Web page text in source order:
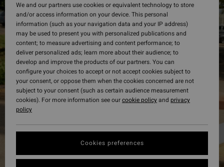
We and our partners use cookies or equivalent technology to store
and/or access information on your device. This personal
information (such as your navigation data and your IP address)
may be used to present you with personalized publications and
content; to measure advertising and content performance; to
deliver personalized ads; learn more about their audience; to
develop and improve the products of our partners. You can
configure your choices to accept or not accept cookies subject to
your consent, or oppose them when the cookies concerned are not
subject to your consent (such as certain audience measurement
cookies). For more information see ourcookie policyand privacy
policy
Cookies preferences
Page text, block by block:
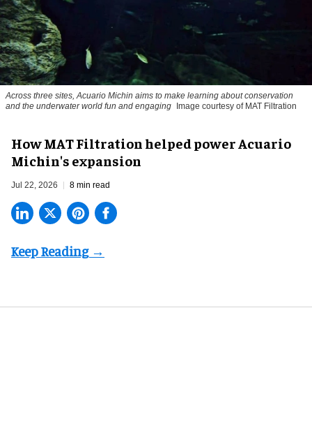
Across three sites, Acuario Michin aims to make learning about conservation
and the underwater world fun and engaging
Image courtesy of MAT Filtration
How MAT Filtration helped power Acuario
Michin's expansion
Jul 22, 2026 8 min read
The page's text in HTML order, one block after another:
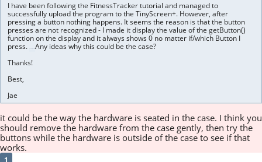
I have been following the FitnessTracker tutorial and managed to
successfully upload the program to the TinyScreen+. However, after
pressing a button nothing happens. It seems the reason is that the button
presses are not recognized - I made it display the value of the getButton()
function on the display and it always shows 0 no matter if/which Button I
press.
Any ideas why this could be the case?
Thanks!
Best,
Jae
it could be the way the hardware is seated in the case. I think you
should remove the hardware from the case gently, then try the
buttons while the hardware is outside of the case to see if that
works.
1
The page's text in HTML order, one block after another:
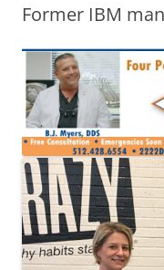
Former IBM
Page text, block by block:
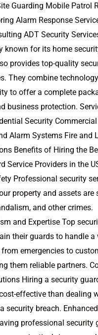
Guarding Mobile Patrol
Alarm Response
ADT Security
known for its home
provides top-quality
They combine
to offer a complete
business protection.
Security
Alarm Systems Fire and
Benefits of Hiring the
Service Providers in the
Professional security
property and assets are
and other crimes.
and Expertise Top
their guards to handle a
emergencies to
them reliable partners.
Hiring a security
effective than dealing
security breach. Enhanced
professional security
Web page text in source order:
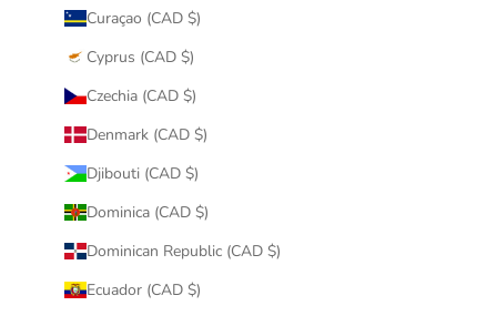
Curaçao (CAD $)
Cyprus (CAD $)
Czechia (CAD $)
Denmark (CAD $)
Djibouti (CAD $)
Dominica (CAD $)
Dominican Republic (CAD $)
Ecuador (CAD $)
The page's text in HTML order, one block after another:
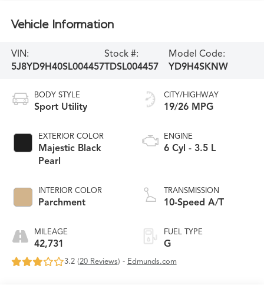
Vehicle Information
VIN:
5J8YD9H40SL004457
Stock #:
TDSL004457
Model Code:
YD9H4SKNW
BODY STYLE
Sport Utility
EXTERIOR COLOR
Majestic Black
Pearl
INTERIOR COLOR
Parchment
MILEAGE
42,731
CITY/HIGHWAY
19/26 MPG
ENGINE
6 Cyl - 3.5 L
TRANSMISSION
10-Speed A/T
FUEL TYPE
G
3.2 (20 Reviews) - Edmunds.com
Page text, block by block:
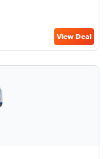
View Deal
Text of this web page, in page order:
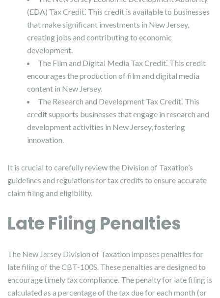
(EDA) Tax Credit⁚ This credit is available to businesses
that make significant investments in New Jersey,
creating jobs and contributing to economic
development.
The Film and Digital Media Tax Credit⁚ This credit
encourages the production of film and digital media
content in New Jersey.
The Research and Development Tax Credit⁚ This
credit supports businesses that engage in research and
development activities in New Jersey, fostering
innovation.
It is crucial to carefully review the Division of Taxation’s
guidelines and regulations for tax credits to ensure accurate
claim filing and eligibility.
Late Filing Penalties
The New Jersey Division of Taxation imposes penalties for
late filing of the CBT-100S. These penalties are designed to
encourage timely tax compliance. The penalty for late filing is
calculated as a percentage of the tax due for each month (or
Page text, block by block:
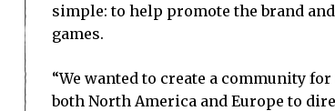
simple: to help promote the brand
games.
“We wanted to create a community
both North America and Europe to
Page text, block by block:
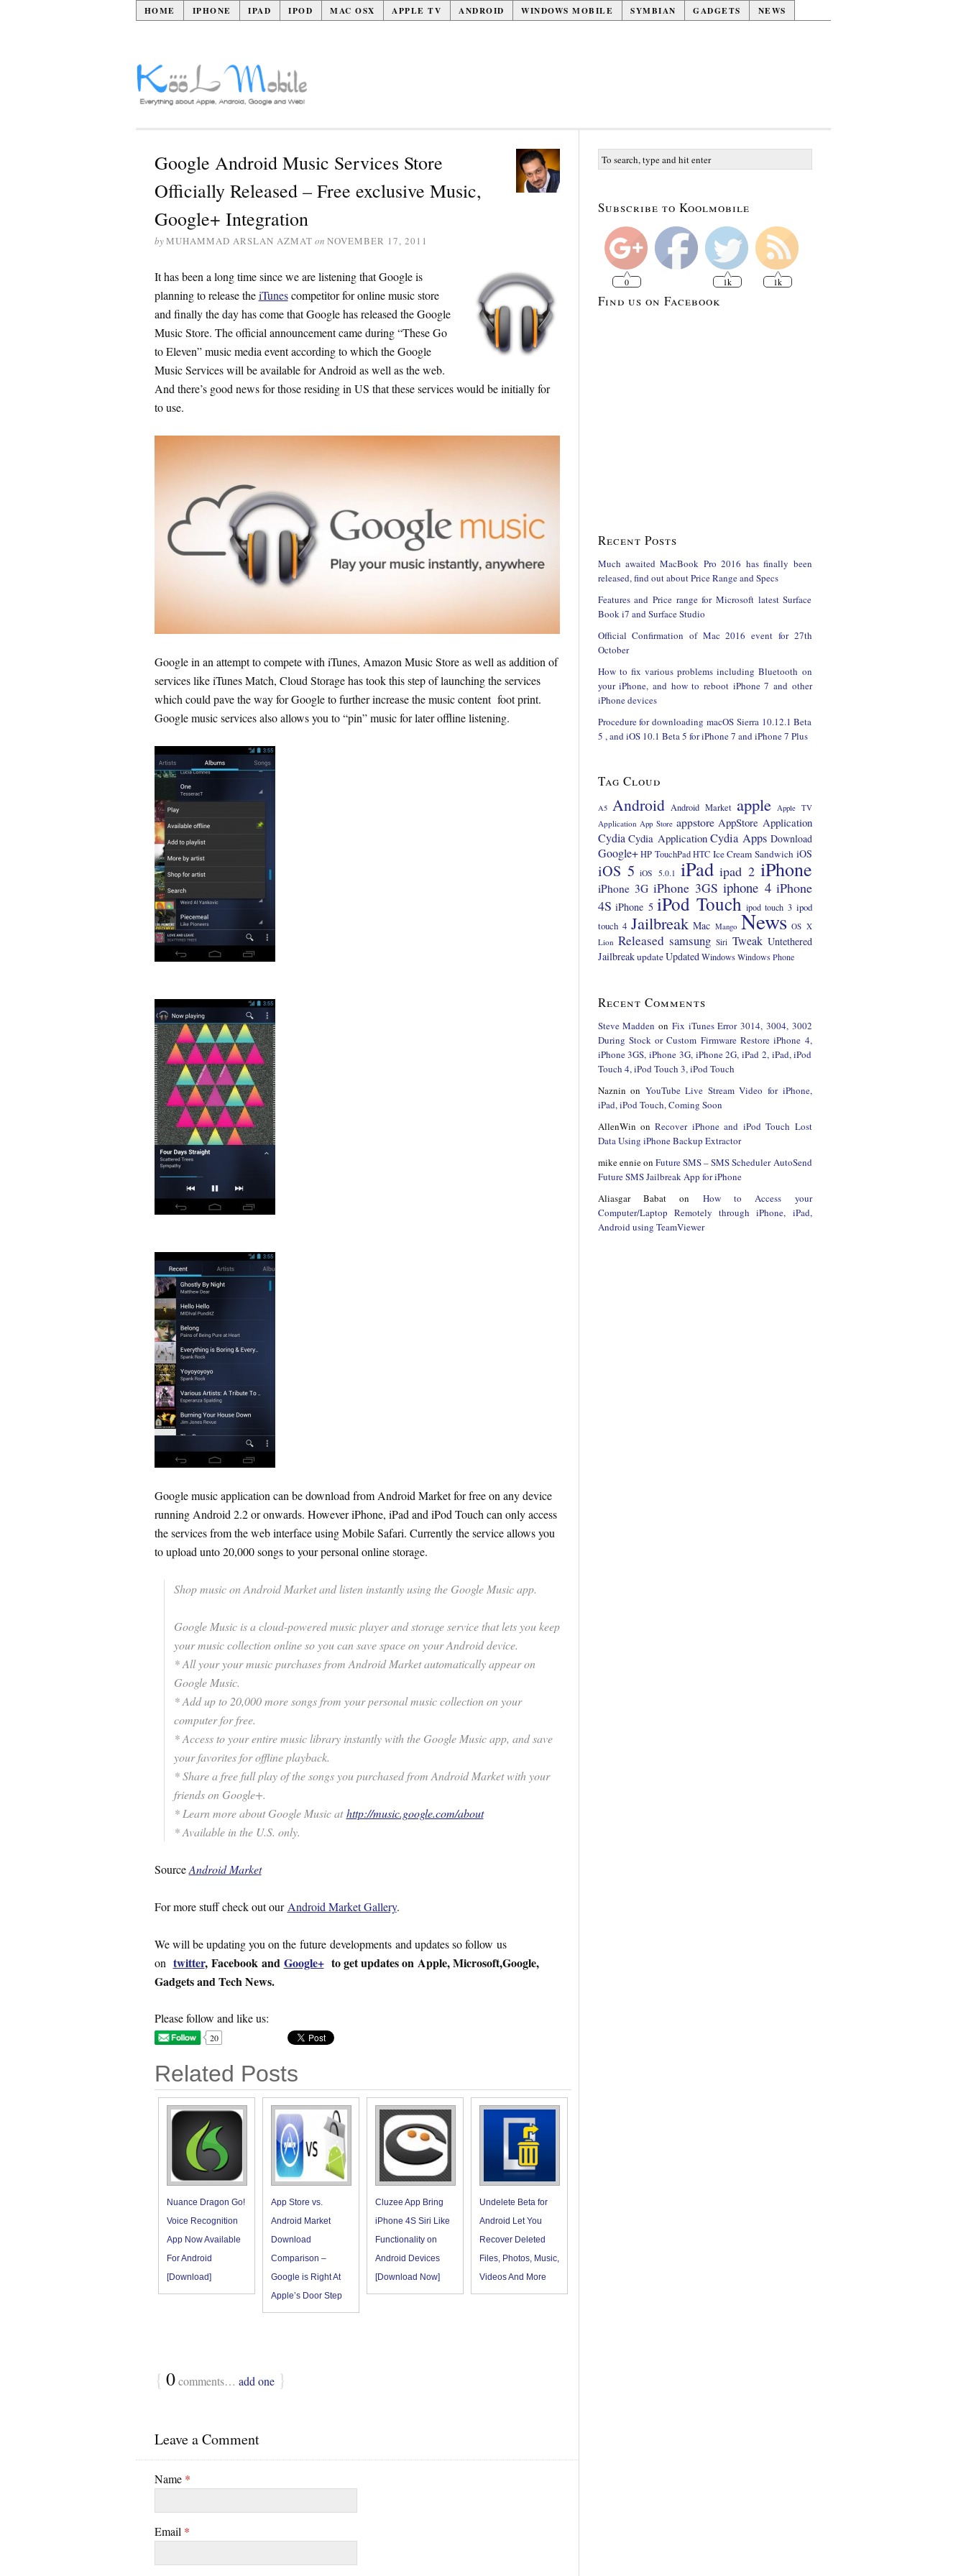
HOME IPHONE IPAD IPOD MAC OSX APPLE TV ANDROID WINDOWS MOBILE SYMBIAN GADGETS NEWS
Google Android Music Services Store
Officially Released – Free exclusive Music,
Google+ Integration
byMUHAMMAD ARSLAN AZMAT on NOVEMBER 17, 2011
It has been a long time since we are listening that Google is
planning to release theiTunescompetitor for online music store
and finally the day has come that Google has released the Google
Music Store. The official announcement came during “These Go
to Eleven” music media event according to which the Google
Music Services will be available for Android as well as the web.
And there’s good news for those residing in US that these services would be initially for
to use.
Google in an attempt to compete with iTunes, Amazon Music Store as well as addition of
services like iTunes Match, Cloud Storage has took this step of launching the services
which could pave the way for Google to further increase the music content foot print.
Google music services also allows you to “pin” music for later offline listening.
Google music application can be download from Android Market for free on any device
running Android 2.2 or onwards. However iPhone, iPad and iPod Touch can only access
the services from the web interface using Mobile Safari. Currently the service allows you
to upload unto 20,000 songs to your personal online storage.
Shop music on Android Market and listen instantly using the Google Music app.
Google Music is a cloud-powered music player and storage service that lets you keep
your music collection online so you can save space on your Android device.
* All your your music purchases from Android Market automatically appear on
Google Music.
* Add up to 20,000 more songs from your personal music collection on your
computer for free.
* Access to your entire music library instantly with the Google Music app, and save
your favorites for offline playback.
* Share a free full play of the songs you purchased from Android Market with your
friends on Google+.
* Learn more about Google Music athttp://music.google.com/about
* Available in the U.S. only.
SourceAndroid Market
For more stuff check out our Android Market Gallery.
We will be updating you on the future developments and updates so follow us
on twitter, Facebook and Google+ to get updates on Apple, Microsoft,Google,
Gadgets and Tech News.
Please follow and like us:
20
Related Posts
Nuance Dragon Go!
Voice Recognition
App Now Available
For Android
[Download]
App Store vs.
Android Market
Download
Comparison –
Google is Right At
Apple’s Door Step
Cluzee App Bring
iPhone 4S Siri Like
Functionality on
Android Devices
[Download Now]
Undelete Beta for
Android Let You
Recover Deleted
Files, Photos, Music,
Videos And More
{ 0comments… add one }
Leave a Comment
Name *
Email *
Subscribe to Koolmobile
0 1k 1k
Find us on Facebook
Recent Posts
Much awaited MacBook Pro 2016 has finally been
released, find out about Price Range and Specs
Features and Price range for Microsoft latest Surface
Book i7 and Surface Studio
Official Confirmation of Mac 2016 event for 27th
October
How to fix various problems including Bluetooth on
your iPhone, and how to reboot iPhone 7 and other
iPhone devices
Procedure for downloading macOS Sierra 10.12.1 Beta
5 , and iOS 10.1 Beta 5 for iPhone 7 and iPhone 7 Plus
Tag Cloud
A5 Android Android Market apple Apple TV
Application App Store appstore AppStore Application
Cydia Cydia Application Cydia Apps Download
Google+ HP TouchPad HTC Ice Cream Sandwich iOS
iOS 5 iOS 5.0.1 iPad ipad 2 iPhone
iPhone 3G iPhone 3GS iphone 4 iPhone
4S iPhone 5 iPod Touch ipod touch 3 ipod
touch 4 Jailbreak Mac Mango News OS X
Lion Released samsung Siri Tweak Untethered
JailbreakupdateUpdated Windows Windows Phone
Recent Comments
Steve Madden on Fix iTunes Error 3014, 3004, 3002
During Stock or Custom Firmware Restore iPhone 4,
iPhone 3GS, iPhone 3G, iPhone 2G, iPad 2, iPad, iPod
Touch 4, iPod Touch 3, iPod Touch
Naznin on YouTube Live Stream Video for iPhone,
iPad, iPod Touch, Coming Soon
AllenWin onRecover iPhone and iPod Touch Lost
Data Using iPhone Backup Extractor
mike ennieon Future SMS – SMS Scheduler AutoSend
Future SMS Jailbreak App for iPhone
Aliasgar Babaton How to Access your
Computer/Laptop Remotely through iPhone, iPad,
Android using TeamViewer

::::

Repeat the data word for word; drop the pictures.

**Task solution**:
Web page text in source order:
We and our partners use cookies or equivalent technology to store
and/or access information on your device. This personal
information (such as your navigation data and your IP address)
may be used to present you with personalized publications and
content; to measure advertising and content performance; to
deliver personalized ads; learn more about their audience; to
develop and improve the products of our partners. You can
configure your choices to accept or not accept cookies subject to
your consent, or oppose them when the cookies concerned are not
subject to your consent (such as certain audience measurement
cookies). For more information see ourcookie policyand privacy
policy
Cookies preferences
Page text, block by block:
Across three sites, Acuario Michin aims to make learning about conservation
and the underwater world fun and engaging
Image courtesy of MAT Filtration
How MAT Filtration helped power Acuario
Michin's expansion
Jul 22, 2026 8 min read
The page's text in HTML order, one block after another:
I have been following the FitnessTracker tutorial and managed to
successfully upload the program to the TinyScreen+. However, after
pressing a button nothing happens. It seems the reason is that the button
presses are not recognized - I made it display the value of the getButton()
function on the display and it always shows 0 no matter if/which Button I
press.
Any ideas why this could be the case?
Thanks!
Best,
Jae
it could be the way the hardware is seated in the case. I think you
should remove the hardware from the case gently, then try the
buttons while the hardware is outside of the case to see if that
works.
1
The page's text in HTML order, one block after another:
Former IBM
Page text, block by block:
Guarding Mobile Patrol
Alarm Response
ADT Security
known for its home
provides top-quality
They combine
to offer a complete
business protection.
Security
Alarm Systems Fire and
Benefits of Hiring the
Service Providers in the
Professional security
property and assets are
and other crimes.
and Expertise Top
their guards to handle a
emergencies to
them reliable partners.
Hiring a security
effective than dealing
security breach. Enhanced
professional security
Web page text in source order:
Curaçao (CAD $)
Cyprus (CAD $)
Czechia (CAD $)
Denmark (CAD $)
Djibouti (CAD $)
Dominica (CAD $)
Dominican Republic (CAD $)
Ecuador (CAD $)
The page's text in HTML order, one block after another:
Vehicle Information
VIN:
5J8YD9H40SL004457
Stock #:
TDSL004457
Model Code:
YD9H4SKNW
BODY STYLE
Sport Utility
EXTERIOR COLOR
Majestic Black
Pearl
INTERIOR COLOR
Parchment
MILEAGE
42,731
CITY/HIGHWAY
19/26 MPG
ENGINE
6 Cyl - 3.5 L
TRANSMISSION
10-Speed A/T
FUEL TYPE
G
3.2 (20 Reviews) - Edmunds.com
Page text, block by block:
View Deal
Text of this web page, in page order:
(EDA) Tax Credit⁚ This credit is available to businesses
that make significant investments in New Jersey,
creating jobs and contributing to economic
development.
The Film and Digital Media Tax Credit⁚ This credit
encourages the production of film and digital media
content in New Jersey.
The Research and Development Tax Credit⁚ This
credit supports businesses that engage in research and
development activities in New Jersey, fostering
innovation.
It is crucial to carefully review the Division of Taxation’s
guidelines and regulations for tax credits to ensure accurate
claim filing and eligibility.
Late Filing Penalties
The New Jersey Division of Taxation imposes penalties for
late filing of the CBT-100S. These penalties are designed to
encourage timely tax compliance. The penalty for late filing is
calculated as a percentage of the tax due for each month (or
Page text, block by block:
simple: to help promote the brand
games.
“We wanted to create a community
both North America and Europe to
Page text, block by block:
HOME IPHONE IPAD IPOD MAC OSX APPLE TV ANDROID WINDOWS MOBILE SYMBIAN GADGETS NEWS
Google Android Music Services Store
Officially Released – Free exclusive Music,
Google+ Integration
byMUHAMMAD ARSLAN AZMAT on NOVEMBER 17, 2011
It has been a long time since we are listening that Google is
planning to release theiTunescompetitor for online music store
and finally the day has come that Google has released the Google
Music Store. The official announcement came during “These Go
to Eleven” music media event according to which the Google
Music Services will be available for Android as well as the web.
And there’s good news for those residing in US that these services would be initially for
to use.
Google in an attempt to compete with iTunes, Amazon Music Store as well as addition of
services like iTunes Match, Cloud Storage has took this step of launching the services
which could pave the way for Google to further increase the music content foot print.
Google music services also allows you to “pin” music for later offline listening.
Google music application can be download from Android Market for free on any device
running Android 2.2 or onwards. However iPhone, iPad and iPod Touch can only access
the services from the web interface using Mobile Safari. Currently the service allows you
to upload unto 20,000 songs to your personal online storage.
Shop music on Android Market and listen instantly using the Google Music app.
Google Music is a cloud-powered music player and storage service that lets you keep
your music collection online so you can save space on your Android device.
* All your your music purchases from Android Market automatically appear on
Google Music.
* Add up to 20,000 more songs from your personal music collection on your
computer for free.
* Access to your entire music library instantly with the Google Music app, and save
your favorites for offline playback.
* Share a free full play of the songs you purchased from Android Market with your
friends on Google+.
* Learn more about Google Music athttp://music.google.com/about
* Available in the U.S. only.
SourceAndroid Market
For more stuff check out our Android Market Gallery.
We will be updating you on the future developments and updates so follow us
on twitter, Facebook and Google+ to get updates on Apple, Microsoft,Google,
Gadgets and Tech News.
Please follow and like us:
20
Related Posts
Nuance Dragon Go!
Voice Recognition
App Now Available
For Android
[Download]
App Store vs.
Android Market
Download
Comparison –
Google is Right At
Apple’s Door Step
Cluzee App Bring
iPhone 4S Siri Like
Functionality on
Android Devices
[Download Now]
Undelete Beta for
Android Let You
Recover Deleted
Files, Photos, Music,
Videos And More
{ 0comments… add one }
Leave a Comment
Name *
Email *
Subscribe to Koolmobile
0 1k 1k
Find us on Facebook
Recent Posts
Much awaited MacBook Pro 2016 has finally been
released, find out about Price Range and Specs
Features and Price range for Microsoft latest Surface
Book i7 and Surface Studio
Official Confirmation of Mac 2016 event for 27th
October
How to fix various problems including Bluetooth on
your iPhone, and how to reboot iPhone 7 and other
iPhone devices
Procedure for downloading macOS Sierra 10.12.1 Beta
5 , and iOS 10.1 Beta 5 for iPhone 7 and iPhone 7 Plus
Tag Cloud
A5 Android Android Market apple Apple TV
Application App Store appstore AppStore Application
Cydia Cydia Application Cydia Apps Download
Google+ HP TouchPad HTC Ice Cream Sandwich iOS
iOS 5 iOS 5.0.1 iPad ipad 2 iPhone
iPhone 3G iPhone 3GS iphone 4 iPhone
4S iPhone 5 iPod Touch ipod touch 3 ipod
touch 4 Jailbreak Mac Mango News OS X
Lion Released samsung Siri Tweak Untethered
JailbreakupdateUpdated Windows Windows Phone
Recent Comments
Steve Madden on Fix iTunes Error 3014, 3004, 3002
During Stock or Custom Firmware Restore iPhone 4,
iPhone 3GS, iPhone 3G, iPhone 2G, iPad 2, iPad, iPod
Touch 4, iPod Touch 3, iPod Touch
Naznin on YouTube Live Stream Video for iPhone,
iPad, iPod Touch, Coming Soon
AllenWin onRecover iPhone and iPod Touch Lost
Data Using iPhone Backup Extractor
mike ennieon Future SMS – SMS Scheduler AutoSend
Future SMS Jailbreak App for iPhone
Aliasgar Babaton How to Access your
Computer/Laptop Remotely through iPhone, iPad,
Android using TeamViewer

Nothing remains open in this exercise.